● WORK TO BE COMPLETED
Only the line containing "Efter mange timers" and the lines after it, through the end of the entries, should be output exactly.

Data extracted from a collection
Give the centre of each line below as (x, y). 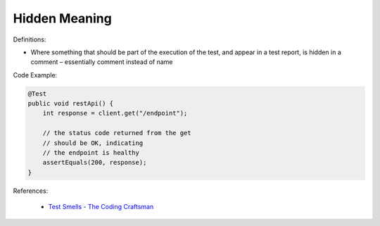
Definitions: (30, 39)
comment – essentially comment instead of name (102, 62)
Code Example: (35, 75)
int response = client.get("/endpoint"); (115, 113)
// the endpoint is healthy (91, 153)
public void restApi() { (71, 103)
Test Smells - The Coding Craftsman (101, 207)
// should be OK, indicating (93, 143)
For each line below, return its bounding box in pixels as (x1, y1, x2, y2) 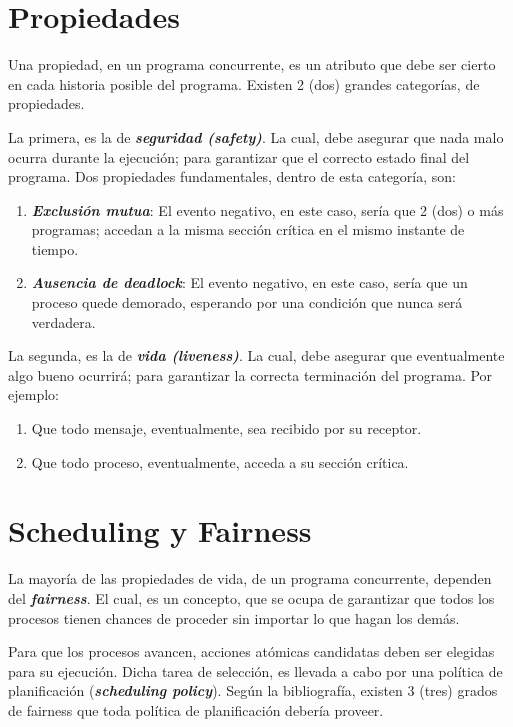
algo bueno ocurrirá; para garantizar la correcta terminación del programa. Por (8, 364, 493, 385)
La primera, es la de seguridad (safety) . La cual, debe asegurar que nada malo (8, 126, 504, 147)
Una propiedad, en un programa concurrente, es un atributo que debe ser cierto (8, 54, 496, 75)
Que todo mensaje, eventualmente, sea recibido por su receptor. (31, 418, 422, 439)
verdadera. (31, 311, 96, 332)
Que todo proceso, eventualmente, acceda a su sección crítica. (31, 451, 409, 472)
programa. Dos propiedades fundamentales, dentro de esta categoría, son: (8, 166, 456, 187)
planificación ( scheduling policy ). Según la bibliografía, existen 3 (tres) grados (8, 680, 498, 701)
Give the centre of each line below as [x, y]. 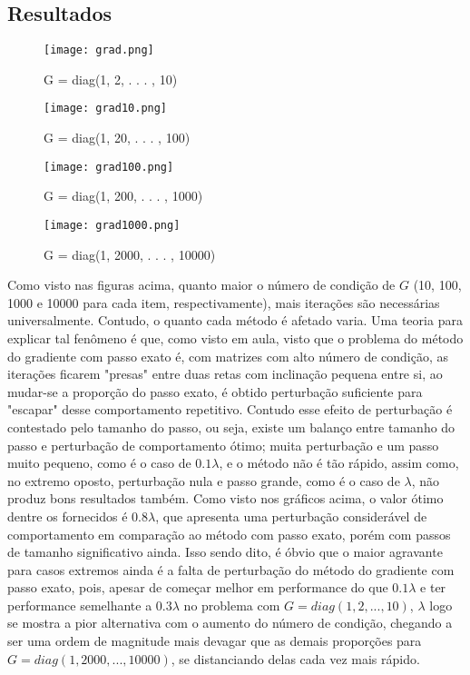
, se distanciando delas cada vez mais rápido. [295, 658]
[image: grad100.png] [109, 167]
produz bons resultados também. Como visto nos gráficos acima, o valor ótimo [225, 498]
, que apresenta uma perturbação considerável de [291, 516]
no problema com [232, 605]
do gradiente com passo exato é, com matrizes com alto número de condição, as [228, 356]
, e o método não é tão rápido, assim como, [339, 463]
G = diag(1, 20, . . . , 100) [117, 138]
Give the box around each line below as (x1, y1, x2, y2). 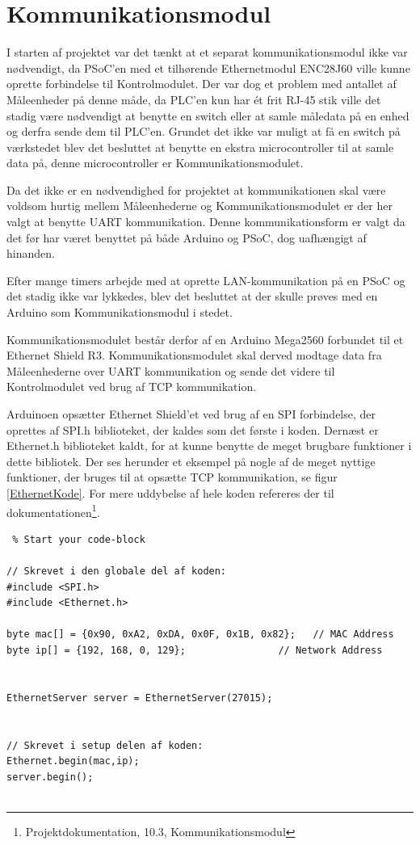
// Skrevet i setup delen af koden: (6, 739, 204, 751)
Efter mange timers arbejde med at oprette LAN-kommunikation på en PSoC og (6, 271, 405, 288)
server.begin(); (6, 771, 94, 783)
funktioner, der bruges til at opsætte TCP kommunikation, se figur (6, 469, 338, 486)
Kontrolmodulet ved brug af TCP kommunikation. (6, 378, 257, 395)
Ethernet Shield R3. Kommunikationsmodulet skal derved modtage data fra (6, 347, 382, 364)
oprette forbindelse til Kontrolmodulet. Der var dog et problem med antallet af (6, 75, 397, 92)
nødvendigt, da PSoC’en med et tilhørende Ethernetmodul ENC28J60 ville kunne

● ANSWER SECTION
Efter mange timers arbejde med at oprette LAN-kommunikation på en PSoC og (6, 271, 405, 288)
server.begin(); (6, 771, 94, 783)
funktioner, der bruges til at opsætte TCP kommunikation, se figur (6, 469, 338, 486)
Kontrolmodulet ved brug af TCP kommunikation. (6, 378, 257, 395)
Ethernet Shield R3. Kommunikationsmodulet skal derved modtage data fra (6, 347, 382, 364)
oprette forbindelse til Kontrolmodulet. Der var dog et problem med antallet af (6, 75, 397, 92)
nødvendigt, da PSoC’en med et tilhørende Ethernetmodul ENC28J60 ville kunne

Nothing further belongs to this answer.